We want to have those orders put in beforehand so we can start that process, even before we meet the patient in clinical practice. Importantly, the day the patient comes in for the visit, meeting the health care team and understanding the process and the plan for that patient are going to be critical. We have patients meeting with nutritionists as well as social workers once they start their systemic therapies to give them a well-rounded approach for their care. We must realize that the medical oncologist is not the only individual in the team taking care of the patient—it is a health care team. It takes a village to take care of patients, and it’s our whole community that puts their heart into the care of the patient.
Q: What are the main components when communicating between inpatient and outpatient care services and for end-of-life care in patients with lung cancer?

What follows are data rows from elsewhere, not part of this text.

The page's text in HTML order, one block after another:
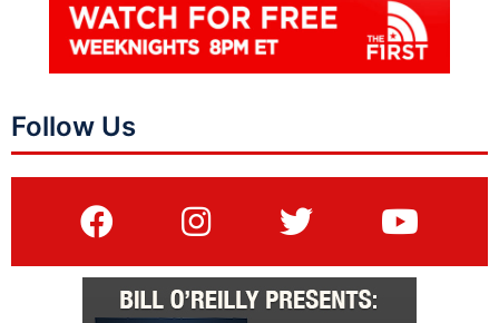
Follow Us
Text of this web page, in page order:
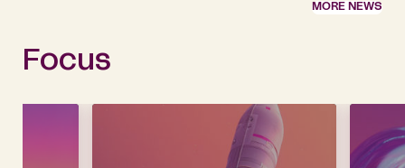
MORE NEWS
Focus
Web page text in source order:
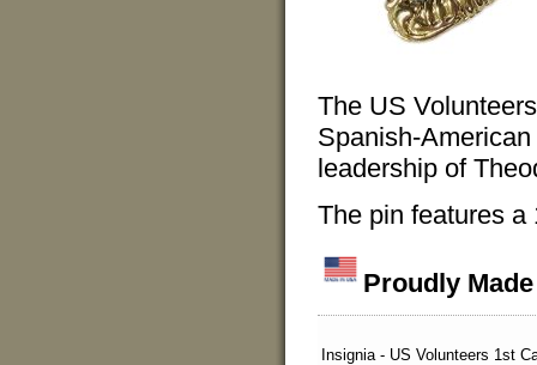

In a former role I had as a medical director of an inpatient oncology floor, I worked closely on the integration between outpatient and inpatient medical oncology service. Unfortunately, a lot of our patients do require inpatient care at some point in their journey, so the communication between the outpatient and inpatient setting becomes critical. We have a dedicated oncology hospitalist who takes care of our patients who are admitted to the hospital. Communicating with that hospitalist oncologist is crucial in allowing patients to get optimal care and understanding the plan and the goals of care.
It is also important that patients who are reaching the end of life or whose therapies are not working well have a meaningful goals-of-care discussion. I like to have those discussions with patients up front—initially upon meeting them and throughout their cancer journey, typically around the time we obtain scans to assess whether treatments are effective.
Having that discussion with patients allows us to select the best options for them. Many times, patients do not want to pursue a systemic therapy, and we support that. One of the things we look at in the inpatient integration to the outpatient setting is chemotherapy given in the last 30 days of life; that is a quality metric both for patient outcome and palliative purposes, but also for cost-related purposes. It’s important that these discussions happen and are documented and we are aligned with patient goals, particularly at the end of life. This integration between the inpatient and outpatient oncology units has been very rewarding to me because it allows me to care for the patient in the clinical practice, follow them throughout their journey with their cancer diagnosis, and be the connection between those parts. I think it’s critical that all oncology outpatient offices have some form of connection to their inpatient teams, where they’re able to convey the plan but also the goals for the patient’s care.